Noël des enfants sages
Tant l’on crie Noël, Noël, encor Noël,
Tant l’on crie Noël
Qu’à la fin nous vient :
Mon cœur fol appelle :
Noël, Noël,
Mon cœur fol appelle,
Mon cœur se souvient.
Ô froide bise de Noël !
Ô vieux sapins frileux, cœurs grelottants, les bises
Entrefroissent sans fin, sistres, voix indécises,
Les paillettes d’argent du gel ;
Vieux spectres verts et noirs raidis par le grand âge,
De flèches hérissés, fantômes des vieux âges,
Spectres perclus, morts immortels,
Un astre lourd de neige en frissonnant se glisse
Et gèle sur les prisons de givre.

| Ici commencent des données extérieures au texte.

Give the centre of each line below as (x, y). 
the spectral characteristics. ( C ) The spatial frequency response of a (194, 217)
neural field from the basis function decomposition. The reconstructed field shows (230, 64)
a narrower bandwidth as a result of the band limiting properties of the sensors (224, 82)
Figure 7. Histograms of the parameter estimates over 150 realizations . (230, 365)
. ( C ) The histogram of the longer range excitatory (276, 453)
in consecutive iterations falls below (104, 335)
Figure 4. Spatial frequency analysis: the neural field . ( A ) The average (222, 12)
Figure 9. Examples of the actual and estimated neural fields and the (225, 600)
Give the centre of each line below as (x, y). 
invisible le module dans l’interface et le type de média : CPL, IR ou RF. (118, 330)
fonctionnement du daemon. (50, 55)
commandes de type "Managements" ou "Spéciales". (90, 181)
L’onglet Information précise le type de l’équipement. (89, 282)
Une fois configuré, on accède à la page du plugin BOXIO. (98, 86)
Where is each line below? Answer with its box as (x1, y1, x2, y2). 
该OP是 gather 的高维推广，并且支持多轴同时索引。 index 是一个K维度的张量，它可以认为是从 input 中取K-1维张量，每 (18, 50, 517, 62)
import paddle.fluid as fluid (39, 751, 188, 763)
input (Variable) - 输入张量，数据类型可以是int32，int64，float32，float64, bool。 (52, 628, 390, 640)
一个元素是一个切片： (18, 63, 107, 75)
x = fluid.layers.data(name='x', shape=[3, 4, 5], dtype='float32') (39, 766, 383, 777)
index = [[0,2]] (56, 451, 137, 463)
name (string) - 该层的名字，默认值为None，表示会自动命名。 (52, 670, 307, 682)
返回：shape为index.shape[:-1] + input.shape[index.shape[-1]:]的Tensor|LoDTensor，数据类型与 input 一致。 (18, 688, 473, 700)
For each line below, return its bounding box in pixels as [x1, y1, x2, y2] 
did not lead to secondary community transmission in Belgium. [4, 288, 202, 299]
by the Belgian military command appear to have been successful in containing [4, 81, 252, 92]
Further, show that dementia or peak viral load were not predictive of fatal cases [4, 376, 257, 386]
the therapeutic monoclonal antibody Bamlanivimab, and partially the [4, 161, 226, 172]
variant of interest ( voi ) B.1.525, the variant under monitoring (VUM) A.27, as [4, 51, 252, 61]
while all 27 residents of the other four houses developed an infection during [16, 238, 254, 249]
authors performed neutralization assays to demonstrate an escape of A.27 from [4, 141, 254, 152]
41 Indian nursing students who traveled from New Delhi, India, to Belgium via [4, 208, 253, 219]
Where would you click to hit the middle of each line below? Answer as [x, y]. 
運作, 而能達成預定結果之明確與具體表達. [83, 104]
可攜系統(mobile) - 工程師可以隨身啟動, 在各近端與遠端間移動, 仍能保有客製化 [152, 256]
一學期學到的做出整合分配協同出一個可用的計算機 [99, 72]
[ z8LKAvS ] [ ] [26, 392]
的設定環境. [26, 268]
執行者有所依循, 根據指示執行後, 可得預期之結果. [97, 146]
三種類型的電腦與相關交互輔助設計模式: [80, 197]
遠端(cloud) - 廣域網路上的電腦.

Ah ! que puisse,
Dans ces squelettes sous le ciel,
Atteindre un jour, Printemps, du bon Dieu le grand souffle,
Et que souffrent nos cœurs, quand tes sapins engouffrent
La noire bise de Noël,
Bise où nous nous éparpillons,
Papillons, papillons transis !
La neige tombe à flocons :
Mère Holle fait son lit,
Vite, enfants, vos capuchons
Et vos gros sabots garnis !
Dame Neige est en voyage
Par les routes de l’hiver,
Les oiseaux du voisinage
Ont pris la route des airs.
Seul le rouge-gorge appelle
Jésus qu’il suivit en croix ;
Il crie : Noël et Noël
Avec sa Petite voix :
Tant l’on crie Noël, Noël, Noël,
Tant l’on crie Noël
Qu’enfin on le voit.
Sainte Vierge est en voyage,
Portant Jésus en son sein.
Elle évite les villages,
C’est le temps des assassins.
Saint Joseph est tout contre elle,
Elle peine sur son bras,
Si lasse qu’elle en chancelle
Et trébuche à chaque pas.
La neige tombe à gros flocons :
C’est les anges qui font un nid
Pour y étendre le poupon
Que porte la Vierge Marie.
L’étoile du ciel,
Noël, Noël,
L’étoile du ciel
Marche à leur côté,
Avec sa chandelle,
Noël, Noël !
Avec sa chandelle
Noël, Noël !
Avec sa chandelle
Pour les éclairer.
(Oh ! bon ange, oh ! m’as-tu quitté ?)
Les anges du ciel,
Noël, Noël,
Les anges du ciel,
Sont à nos côtés :
Tous ils nous appellent,
Noël, Noël
Tous ils nous appellent
Pour nous escorter.
Sainte Vierge est en voyage,
On massacre les enfants,
Elle va loin des villages.
Ses pauvres pieds sont en sang.
Joseph sans fin l’accompagne,
Portant dans ses bras Jésus :
Ils partent dans la campagne,
Par la route des élus.
Les chiens dansent dans la neige,
Ils tournent comme des fous ;
Pauvre enfant, Dieu te protège,
Dans les bois tournent les loups.
Tant l’on crie Noël
Qu’il revient à nous !
FAGUS, Le Massacre des Innocents.
Paru dans La Muse française en 1924.